Mechanism of peripheral nerve modulation and recent applications
Published in International Journal of Optomechatronics, 2021
Heejae Shin, Minseok Kang, Sanghoon Lee
Neurons are activated by an external stimulus above the threshold or by commands from the brain or the spinal cord. And when activated, voltage-gated Na+ channels located at the membrane are opened. In the case of Na+, since the concentration outside the cell is higher than that inside the cell, the Na+ ions rush into the cell as soon as the channel is opened, reducing the voltage polarity between inside and outside the cell. This process is called depolarization. When the depolarization process is finished, the voltage-gated Na+ channel is closed again and the voltage-gated K+ channel is opened. In the case of K+, since the concentration inside the cell is higher than the concentration outside the cell, K+ ions are released to the outside of the cell as soon as the channel is opened, and the potential within the cell gradually becomes relatively negative (repolarization), and later, a potential value lower than the resting membrane potential is obtained (hyperpolarization). After that, when the membrane potassium permeability returns to the resting state value, the membrane potential returns to the resting membrane potential value (Figure 1(d)). Due to the initial diffusion of Na+, the voltage-gated Na+ channel located next to it is also opened and the above process is repeated. Through this process, the action potential propagates along the entire axon, and at the end of the neuron (axon terminal), the specific type and amount of neurotransmitter are released based on the information of action potential.[16,17]

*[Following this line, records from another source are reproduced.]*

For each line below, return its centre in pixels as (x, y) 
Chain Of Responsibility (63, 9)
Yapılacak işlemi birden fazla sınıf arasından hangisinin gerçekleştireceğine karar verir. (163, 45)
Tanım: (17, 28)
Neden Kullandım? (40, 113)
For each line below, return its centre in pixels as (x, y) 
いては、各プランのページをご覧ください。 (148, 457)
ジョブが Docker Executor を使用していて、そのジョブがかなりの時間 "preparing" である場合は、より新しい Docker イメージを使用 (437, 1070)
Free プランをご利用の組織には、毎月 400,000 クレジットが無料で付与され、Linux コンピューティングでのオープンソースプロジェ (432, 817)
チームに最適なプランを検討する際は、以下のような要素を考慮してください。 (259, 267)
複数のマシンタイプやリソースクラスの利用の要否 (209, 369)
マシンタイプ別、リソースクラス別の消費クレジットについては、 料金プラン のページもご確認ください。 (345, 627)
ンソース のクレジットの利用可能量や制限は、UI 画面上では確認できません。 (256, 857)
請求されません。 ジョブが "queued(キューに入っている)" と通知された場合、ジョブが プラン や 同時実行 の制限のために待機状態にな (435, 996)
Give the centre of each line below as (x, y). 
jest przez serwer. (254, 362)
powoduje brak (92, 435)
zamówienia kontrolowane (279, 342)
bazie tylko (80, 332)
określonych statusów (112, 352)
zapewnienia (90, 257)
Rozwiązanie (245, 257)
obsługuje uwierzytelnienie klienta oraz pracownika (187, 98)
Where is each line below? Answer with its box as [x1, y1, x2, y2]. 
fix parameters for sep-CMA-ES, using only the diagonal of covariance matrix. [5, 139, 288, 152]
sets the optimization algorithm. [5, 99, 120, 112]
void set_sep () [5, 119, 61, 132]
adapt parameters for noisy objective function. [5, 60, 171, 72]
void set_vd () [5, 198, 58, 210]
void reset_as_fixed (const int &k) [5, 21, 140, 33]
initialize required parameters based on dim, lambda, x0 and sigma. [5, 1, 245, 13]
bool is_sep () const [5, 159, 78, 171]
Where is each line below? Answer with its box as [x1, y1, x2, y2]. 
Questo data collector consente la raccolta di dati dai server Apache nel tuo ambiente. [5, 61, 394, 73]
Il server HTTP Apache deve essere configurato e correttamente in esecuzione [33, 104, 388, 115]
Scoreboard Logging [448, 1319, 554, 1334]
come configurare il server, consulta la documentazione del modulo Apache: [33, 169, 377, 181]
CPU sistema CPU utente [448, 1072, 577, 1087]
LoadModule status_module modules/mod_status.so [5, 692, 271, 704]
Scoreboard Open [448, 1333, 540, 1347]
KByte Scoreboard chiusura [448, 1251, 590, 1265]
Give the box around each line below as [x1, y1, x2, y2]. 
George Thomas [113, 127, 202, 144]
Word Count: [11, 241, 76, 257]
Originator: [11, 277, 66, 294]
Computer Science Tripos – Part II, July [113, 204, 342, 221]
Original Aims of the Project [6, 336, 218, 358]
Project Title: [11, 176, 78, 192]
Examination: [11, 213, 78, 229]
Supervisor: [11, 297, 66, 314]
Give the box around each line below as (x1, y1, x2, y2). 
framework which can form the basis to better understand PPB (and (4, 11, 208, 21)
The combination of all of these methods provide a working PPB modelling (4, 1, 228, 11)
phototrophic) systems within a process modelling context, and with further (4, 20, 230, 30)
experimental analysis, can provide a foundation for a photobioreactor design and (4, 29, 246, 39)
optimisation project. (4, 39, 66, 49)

Emerging memristive neurons for neuromorphic computing and sensing
Published in Science and Technology of Advanced Materials, 2023
Zhiyuan Li, Wei Tang, Beining Zhang, Rui Yang, Xiangshui Miao
The working process of biological neurons involves complex ion dynamics processes. The neuronal membrane serves as a barrier between the external environment and the neuronal cytoplasm, across which various ion exchange processes take place. These processes are in turn governed by voltage-dependent opening and closing of ion channels (e.g. Na+ and K+ ion channels) [46,47]. As illustrated in Figure 1(b), an action potential can normally be roughly divided into four segments: resting potential, depolarization, repolarization, and hyperpolarization. Initially, the neuron is in a resting potential (usually ~−70 mV), the membrane potential maintains a constant charge gradient (Na+/K+ pump). When incoming spikes induce the membrane potential to reach the threshold of the neuron (usually ~−55 mV), Na+ ion channels are activated, and the rapid influx of Na+ ions results in depolarization of the membrane potential. Then, the voltage-gated K+ ions channels determine physiological processes of repolarization and hyperpolarization. Ion pumps allow K+ ions to flow out of the cell membrane, the membrane potential decreases rapidly, until it reaches a new resting state when the outward of K+ ions balance the inward of Na+ ions. This spike generation process is an all-or-none event, a spike generates when its membrane potential exceeds the threshold; Otherwise, the membrane potential boosting lasts for a short time without leading to spike generation. Note that after the neuron emitting an action potential, it remains nonresponsive to subsequent stimuli for a certain period of time, called as the refractory period.